Work to be completed → The answer must consist of every line from the data that holds "yarn".

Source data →
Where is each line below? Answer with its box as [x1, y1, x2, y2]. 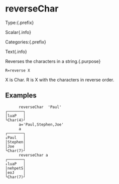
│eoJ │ [5, 170, 26, 175]
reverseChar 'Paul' [18, 104, 62, 109]
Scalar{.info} [5, 29, 32, 35]
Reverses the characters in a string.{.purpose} [5, 58, 101, 64]
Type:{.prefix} [5, 19, 34, 25]
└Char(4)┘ [5, 117, 26, 122]
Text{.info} [5, 48, 27, 54]
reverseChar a [18, 152, 49, 157]
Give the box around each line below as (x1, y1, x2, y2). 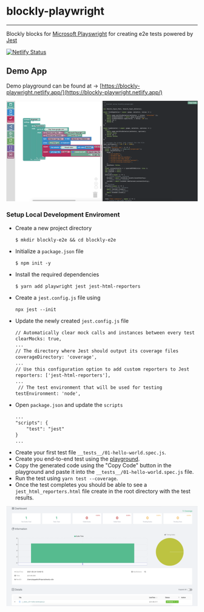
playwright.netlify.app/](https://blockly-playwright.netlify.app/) (6, 88, 163, 96)
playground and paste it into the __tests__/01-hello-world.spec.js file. (15, 468, 194, 475)
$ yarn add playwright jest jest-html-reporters (15, 283, 141, 290)
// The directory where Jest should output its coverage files (15, 348, 179, 354)
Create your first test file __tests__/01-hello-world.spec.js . (15, 448, 166, 456)
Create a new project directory (15, 224, 92, 232)
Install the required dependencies (15, 271, 100, 278)
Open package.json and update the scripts (15, 401, 123, 408)
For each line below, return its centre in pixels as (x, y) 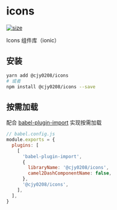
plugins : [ (25, 145)
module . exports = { (31, 140)
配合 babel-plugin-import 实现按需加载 (54, 122)
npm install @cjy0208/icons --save (51, 87)
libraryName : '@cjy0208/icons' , (69, 168)
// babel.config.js (31, 134)
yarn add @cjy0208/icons (37, 75)
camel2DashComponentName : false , (70, 173)
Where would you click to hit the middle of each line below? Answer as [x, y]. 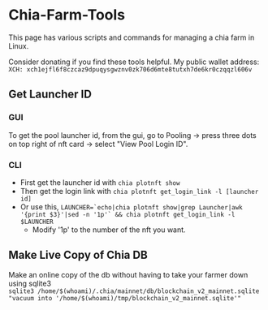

Exercise result →
$ yarn add playwright jest jest-html-reporters (15, 283, 141, 290)
yarn add @cjy0208/icons (37, 75)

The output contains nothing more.